Home lab, or even be able to sequence your genome at home, privately and securely without risking giving your genetic information to companies like 23andme
Forgive me, I'm just totally ignorant here. In order to sequence your own genome and do something like 23andme, I kinda just guessed that you'd need some kind of existing corpus and database to derive meaning from the results.
Is that true? And if so, is it all open source or free?
It's something that's kind of interesting to me. I really enjoyed biotech and chemistry in HS but ended up going in a different direction.
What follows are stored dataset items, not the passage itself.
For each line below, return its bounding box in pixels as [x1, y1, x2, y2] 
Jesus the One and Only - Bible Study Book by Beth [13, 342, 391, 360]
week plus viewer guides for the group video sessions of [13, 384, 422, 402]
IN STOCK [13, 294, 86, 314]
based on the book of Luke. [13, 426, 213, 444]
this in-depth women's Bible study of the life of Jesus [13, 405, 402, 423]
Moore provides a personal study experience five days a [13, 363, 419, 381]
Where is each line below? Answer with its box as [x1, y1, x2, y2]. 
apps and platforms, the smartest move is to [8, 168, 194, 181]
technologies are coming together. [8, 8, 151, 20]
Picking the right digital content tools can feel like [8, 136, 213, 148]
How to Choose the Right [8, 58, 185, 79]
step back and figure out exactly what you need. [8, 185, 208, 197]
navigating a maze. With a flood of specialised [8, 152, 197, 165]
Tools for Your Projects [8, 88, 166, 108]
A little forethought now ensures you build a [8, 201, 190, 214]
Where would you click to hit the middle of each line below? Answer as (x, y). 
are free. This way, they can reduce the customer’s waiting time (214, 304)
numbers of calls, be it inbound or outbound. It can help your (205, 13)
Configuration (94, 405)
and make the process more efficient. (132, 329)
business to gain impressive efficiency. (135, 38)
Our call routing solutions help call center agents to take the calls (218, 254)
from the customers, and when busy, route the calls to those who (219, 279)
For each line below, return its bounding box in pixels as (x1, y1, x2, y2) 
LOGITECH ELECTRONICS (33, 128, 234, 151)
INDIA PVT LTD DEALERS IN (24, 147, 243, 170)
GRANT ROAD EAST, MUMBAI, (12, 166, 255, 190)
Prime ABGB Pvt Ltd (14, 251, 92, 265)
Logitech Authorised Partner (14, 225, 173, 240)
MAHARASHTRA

If this is something that you can just get into now as a hobby maybe I'll jump down the rabbithole
Nearly everything in this space is OSS. From the aligners to the assembly and the databases.
Last I checked 23andMe didn't perform whole genome sequencing but looked at some number of point mutations. It depends on what information you want. Eg for the sake of interest of actional genomics data.
While it's true that most of the tools for genomics are OSS, there is some good software and in particular some databases that are commercial and quite pricey.
And the sequencing machines and chemicals also don't come cheap, as the market has long been dominated by one vendor.
They return long strings, but not a full chromosome. Additionally, there's always an error rate when reading, typically ~3% of the bases (this is Q15 on the Phred scale [0]). So you want to sequence each chunk many times, typically >30x, though with lower sequencing depth you can use population genetics and a database of known genomes to impute your sequence at the most common sites. Going to >30x will probably take 2-3 flowcells on the MinIon.
However, preparing a DNA sample for input into the machine is not trivial and requires training. As does the analysis to assemble all the chunks into your own genome.
A further challenge is even buying the equipment. Oxford Nanopore, and most biotech companies, keep very tight control of their customer lists, and if it looks like you are trying to order but don't have a proper molecular biology lab to perform sample preparation and to dispose of the waste products correctly, they almost certainly won't sell you anything. There are also strict legal agreements to return the flow cells when done, etc.
So to truly do this, add in the cost of LLC formation and signing up for a biotech startup lab to actually perform the experiments.
They are clearly at the early stage of tech dev. And the reward of $200k for the polymerase to allow longer reads seems pretty low to me... unless you're a grad student and the university doenst take your IP...
Honestly it's pretty hard to get lab access without somebody also getting rights to your IP, and labs are a bit more expensive than setting up an H100, so it might be tough going.
Even if no external party solves their polymerase problem I have a good feeling about this direction though. Godspeed.